## Problem statement
Write out every line below again exactly as it stands, skipping each image.

[[ Material provided open ]]

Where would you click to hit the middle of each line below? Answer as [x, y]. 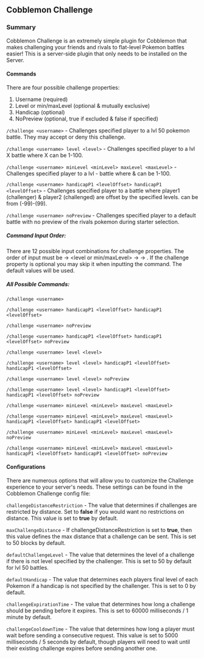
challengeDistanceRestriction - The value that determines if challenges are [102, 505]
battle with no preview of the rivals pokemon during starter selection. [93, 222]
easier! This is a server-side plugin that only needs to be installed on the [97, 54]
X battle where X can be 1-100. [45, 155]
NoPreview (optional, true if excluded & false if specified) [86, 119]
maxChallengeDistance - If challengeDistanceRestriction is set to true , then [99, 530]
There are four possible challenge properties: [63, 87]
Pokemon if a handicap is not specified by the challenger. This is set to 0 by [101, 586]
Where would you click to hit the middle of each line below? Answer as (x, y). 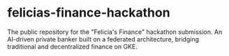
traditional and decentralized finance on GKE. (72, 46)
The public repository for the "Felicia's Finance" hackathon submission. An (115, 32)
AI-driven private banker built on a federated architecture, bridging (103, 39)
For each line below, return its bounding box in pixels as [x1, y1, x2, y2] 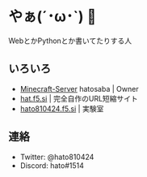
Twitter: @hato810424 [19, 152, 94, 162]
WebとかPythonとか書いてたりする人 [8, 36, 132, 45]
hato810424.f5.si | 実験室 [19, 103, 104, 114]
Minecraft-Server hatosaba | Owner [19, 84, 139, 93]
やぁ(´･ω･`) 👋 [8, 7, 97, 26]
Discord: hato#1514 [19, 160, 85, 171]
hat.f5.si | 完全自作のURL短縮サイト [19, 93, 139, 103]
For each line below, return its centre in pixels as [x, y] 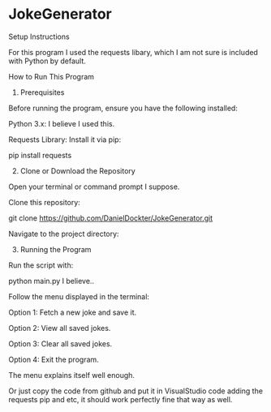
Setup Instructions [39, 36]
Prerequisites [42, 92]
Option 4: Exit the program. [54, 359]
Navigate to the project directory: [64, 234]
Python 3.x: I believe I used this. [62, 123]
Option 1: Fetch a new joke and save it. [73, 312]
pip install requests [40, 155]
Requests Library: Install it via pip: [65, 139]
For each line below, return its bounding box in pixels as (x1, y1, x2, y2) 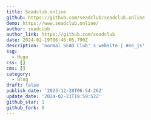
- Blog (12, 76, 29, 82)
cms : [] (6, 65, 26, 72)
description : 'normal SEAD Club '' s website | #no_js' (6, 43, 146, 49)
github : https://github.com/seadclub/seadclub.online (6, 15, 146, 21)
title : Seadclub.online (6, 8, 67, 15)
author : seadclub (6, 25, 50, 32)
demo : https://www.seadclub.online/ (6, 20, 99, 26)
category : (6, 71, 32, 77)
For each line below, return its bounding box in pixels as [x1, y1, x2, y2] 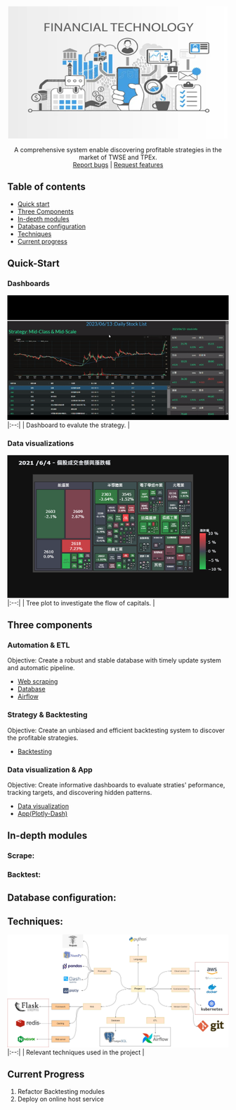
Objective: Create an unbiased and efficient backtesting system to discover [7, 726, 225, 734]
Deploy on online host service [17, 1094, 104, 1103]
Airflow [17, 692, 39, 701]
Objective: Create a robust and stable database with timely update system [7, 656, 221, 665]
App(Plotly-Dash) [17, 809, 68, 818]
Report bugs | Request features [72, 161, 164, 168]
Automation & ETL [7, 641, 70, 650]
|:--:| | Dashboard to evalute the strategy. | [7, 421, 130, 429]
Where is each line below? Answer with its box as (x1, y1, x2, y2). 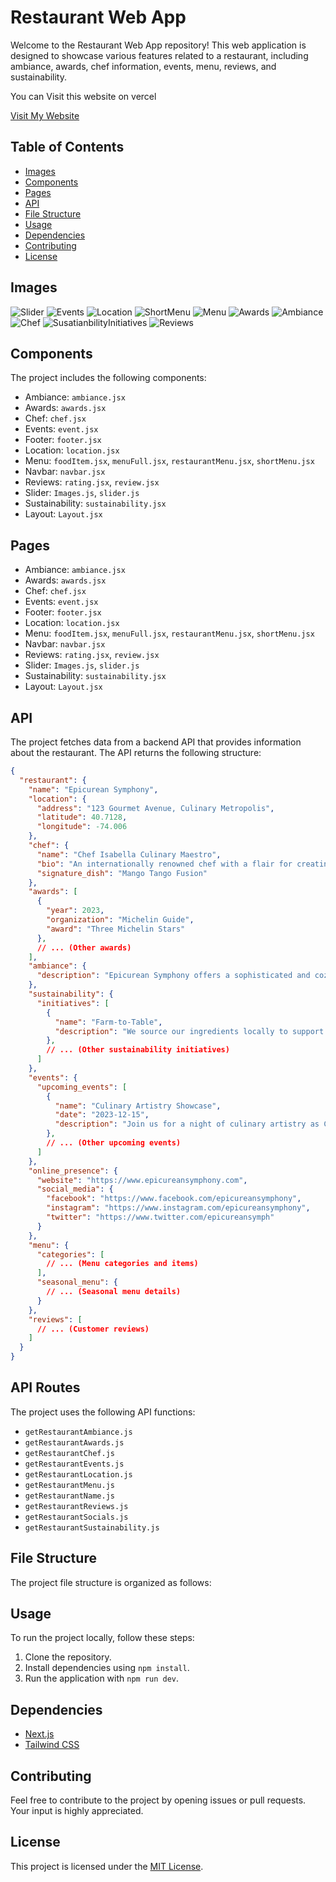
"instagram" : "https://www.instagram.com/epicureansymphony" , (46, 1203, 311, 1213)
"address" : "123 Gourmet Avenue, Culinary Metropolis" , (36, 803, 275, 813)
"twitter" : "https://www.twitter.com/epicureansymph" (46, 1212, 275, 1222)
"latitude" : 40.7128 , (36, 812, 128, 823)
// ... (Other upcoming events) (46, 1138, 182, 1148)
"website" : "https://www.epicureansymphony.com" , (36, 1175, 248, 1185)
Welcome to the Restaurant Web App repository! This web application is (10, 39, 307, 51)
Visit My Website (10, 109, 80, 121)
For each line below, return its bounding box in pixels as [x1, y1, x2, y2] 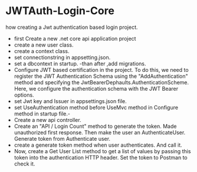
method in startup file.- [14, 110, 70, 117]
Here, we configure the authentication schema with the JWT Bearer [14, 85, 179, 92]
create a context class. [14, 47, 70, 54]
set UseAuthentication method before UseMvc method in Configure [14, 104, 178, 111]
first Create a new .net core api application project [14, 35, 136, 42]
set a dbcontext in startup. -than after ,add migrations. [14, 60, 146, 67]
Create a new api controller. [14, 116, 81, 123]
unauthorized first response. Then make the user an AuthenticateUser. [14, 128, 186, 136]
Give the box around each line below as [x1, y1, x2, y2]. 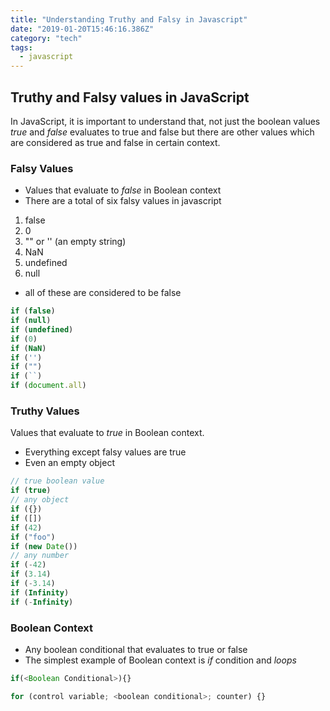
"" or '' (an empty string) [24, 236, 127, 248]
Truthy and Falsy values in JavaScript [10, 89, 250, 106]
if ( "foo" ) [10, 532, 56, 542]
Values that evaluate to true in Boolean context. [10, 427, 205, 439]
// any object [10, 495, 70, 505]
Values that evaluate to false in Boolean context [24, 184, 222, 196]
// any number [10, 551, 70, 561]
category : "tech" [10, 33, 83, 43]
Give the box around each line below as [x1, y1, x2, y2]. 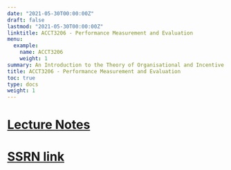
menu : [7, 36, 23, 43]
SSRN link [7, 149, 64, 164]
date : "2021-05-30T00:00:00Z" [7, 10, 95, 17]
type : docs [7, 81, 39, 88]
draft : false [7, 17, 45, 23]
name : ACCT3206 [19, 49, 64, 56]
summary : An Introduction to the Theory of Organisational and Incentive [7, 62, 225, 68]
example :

[[ Material provided closed ]]

## Written solution
Where would you click to hit the middle of each line below? Answer as [x, y]. 
challengeDistanceRestriction - The value that determines if challenges are [102, 505]
battle with no preview of the rivals pokemon during starter selection. [93, 222]
easier! This is a server-side plugin that only needs to be installed on the [97, 54]
X battle where X can be 1-100. [45, 155]
NoPreview (optional, true if excluded & false if specified) [86, 119]
maxChallengeDistance - If challengeDistanceRestriction is set to true , then [99, 530]
There are four possible challenge properties: [63, 87]
Pokemon if a handicap is not specified by the challenger. This is set to 0 by [101, 586]
Where would you click to hit the middle of each line below? Answer as (x, y). 
traditional and decentralized finance on GKE. (72, 46)
The public repository for the "Felicia's Finance" hackathon submission. An (115, 32)
AI-driven private banker built on a federated architecture, bridging (103, 39)
For each line below, return its bounding box in pixels as [x1, y1, x2, y2] 
Twitter: @hato810424 [19, 152, 94, 162]
WebとかPythonとか書いてたりする人 [8, 36, 132, 45]
hato810424.f5.si | 実験室 [19, 103, 104, 114]
Minecraft-Server hatosaba | Owner [19, 84, 139, 93]
やぁ(´･ω･`) 👋 [8, 7, 97, 26]
Discord: hato#1514 [19, 160, 85, 171]
hat.f5.si | 完全自作のURL短縮サイト [19, 93, 139, 103]
For each line below, return its centre in pixels as [x, y] 
Setup Instructions [39, 36]
Prerequisites [42, 92]
Option 4: Exit the program. [54, 359]
Navigate to the project directory: [64, 234]
Python 3.x: I believe I used this. [62, 123]
Option 1: Fetch a new joke and save it. [73, 312]
pip install requests [40, 155]
Requests Library: Install it via pip: [65, 139]
For each line below, return its bounding box in pixels as (x1, y1, x2, y2) 
- Blog (12, 76, 29, 82)
cms : [] (6, 65, 26, 72)
description : 'normal SEAD Club '' s website | #no_js' (6, 43, 146, 49)
github : https://github.com/seadclub/seadclub.online (6, 15, 146, 21)
title : Seadclub.online (6, 8, 67, 15)
author : seadclub (6, 25, 50, 32)
demo : https://www.seadclub.online/ (6, 20, 99, 26)
category : (6, 71, 32, 77)
For each line below, return its bounding box in pixels as [x1, y1, x2, y2] 
Objective: Create an unbiased and efficient backtesting system to discover [7, 726, 225, 734]
Deploy on online host service [17, 1094, 104, 1103]
Airflow [17, 692, 39, 701]
Objective: Create a robust and stable database with timely update system [7, 656, 221, 665]
App(Plotly-Dash) [17, 809, 68, 818]
Report bugs | Request features [72, 161, 164, 168]
Automation & ETL [7, 641, 70, 650]
|:--:| | Dashboard to evalute the strategy. | [7, 421, 130, 429]
Where is each line below? Answer with its box as (x1, y1, x2, y2). 
"instagram" : "https://www.instagram.com/epicureansymphony" , (46, 1203, 311, 1213)
"address" : "123 Gourmet Avenue, Culinary Metropolis" , (36, 803, 275, 813)
"twitter" : "https://www.twitter.com/epicureansymph" (46, 1212, 275, 1222)
"latitude" : 40.7128 , (36, 812, 128, 823)
// ... (Other upcoming events) (46, 1138, 182, 1148)
"website" : "https://www.epicureansymphony.com" , (36, 1175, 248, 1185)
Welcome to the Restaurant Web App repository! This web application is (10, 39, 307, 51)
Visit My Website (10, 109, 80, 121)
For each line below, return its bounding box in pixels as [x1, y1, x2, y2] 
method in startup file.- [14, 110, 70, 117]
Here, we configure the authentication schema with the JWT Bearer [14, 85, 179, 92]
create a context class. [14, 47, 70, 54]
set UseAuthentication method before UseMvc method in Configure [14, 104, 178, 111]
first Create a new .net core api application project [14, 35, 136, 42]
set a dbcontext in startup. -than after ,add migrations. [14, 60, 146, 67]
Create a new api controller. [14, 116, 81, 123]
unauthorized first response. Then make the user an AuthenticateUser. [14, 128, 186, 136]
Give the box around each line below as [x1, y1, x2, y2]. 
"" or '' (an empty string) [24, 236, 127, 248]
Truthy and Falsy values in JavaScript [10, 89, 250, 106]
if ( "foo" ) [10, 532, 56, 542]
Values that evaluate to true in Boolean context. [10, 427, 205, 439]
// any object [10, 495, 70, 505]
Values that evaluate to false in Boolean context [24, 184, 222, 196]
// any number [10, 551, 70, 561]
category : "tech" [10, 33, 83, 43]
Give the box around each line below as [x1, y1, x2, y2]. 
menu : [7, 36, 23, 43]
SSRN link [7, 149, 64, 164]
date : "2021-05-30T00:00:00Z" [7, 10, 95, 17]
type : docs [7, 81, 39, 88]
draft : false [7, 17, 45, 23]
name : ACCT3206 [19, 49, 64, 56]
summary : An Introduction to the Theory of Organisational and Incentive [7, 62, 225, 68]
example :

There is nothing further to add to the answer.